KuCoin Has Allegedly Given Tokens 'Volume-Boosting' Offers

Hong Kong-based cryptocurrency exchange KuCoin is at the center of a new controversy in the cryptocurrency space, as some believe some ‘volume-boosting’ offers that allegedly came from it are implying it’s engaging in wash trading.

According to an investigation carried out by The Block, KuCoin has reportedly approached some of the projects behind 16 tokens it recently delisted, asking them to pay up to $180,000 in “volume-boosting fees,” or get delisted from its platform, which has over 5 million registered users.

Per the news outlet, when cryptocurrencies fall into the bottom 18% of tokens by trading volume on KuCoin, they’re put on “Special Treatment rules.” Some of the projects behind these – specifically The Block mentions Jibrel, Publica, Unikrn, and Encrpgen – were advised to pump their trading volume to recover.

Jibrel’s COO Talal Tabbaa was quoted as saying:

We received an email saying ‘you have the ability to improve your volume or you’ll be delisted. Then they recommended market-making firms that would help us reach the minimum daily volumes they set for projects. I was honestly shocked at the requests they were making

He added that KuCoin recommended two market-making options. The exchange also allegedly reinforced that the market makers could help Jibrel’s token reach the minimum trading volume to remain listed.

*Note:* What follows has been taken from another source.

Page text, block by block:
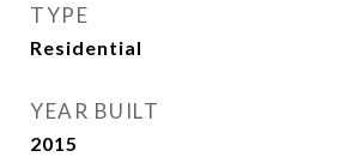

The news outlet claims KuCoin confirmed an email it saw was sent from one of the exchange’s employees. Taking his offer into account, Tabbaa claimed it was “basically to do wash trading. I’m 100% sure. Whenever there’s a [volume] guarantee, you know there’s something wrong.”

Jibrel eventually turned down the offer. David Koepsell, the CEO of Encrypgen, reportedly claims the firm was also encouraged to boost trading volume through an “extensive marketing campaign.”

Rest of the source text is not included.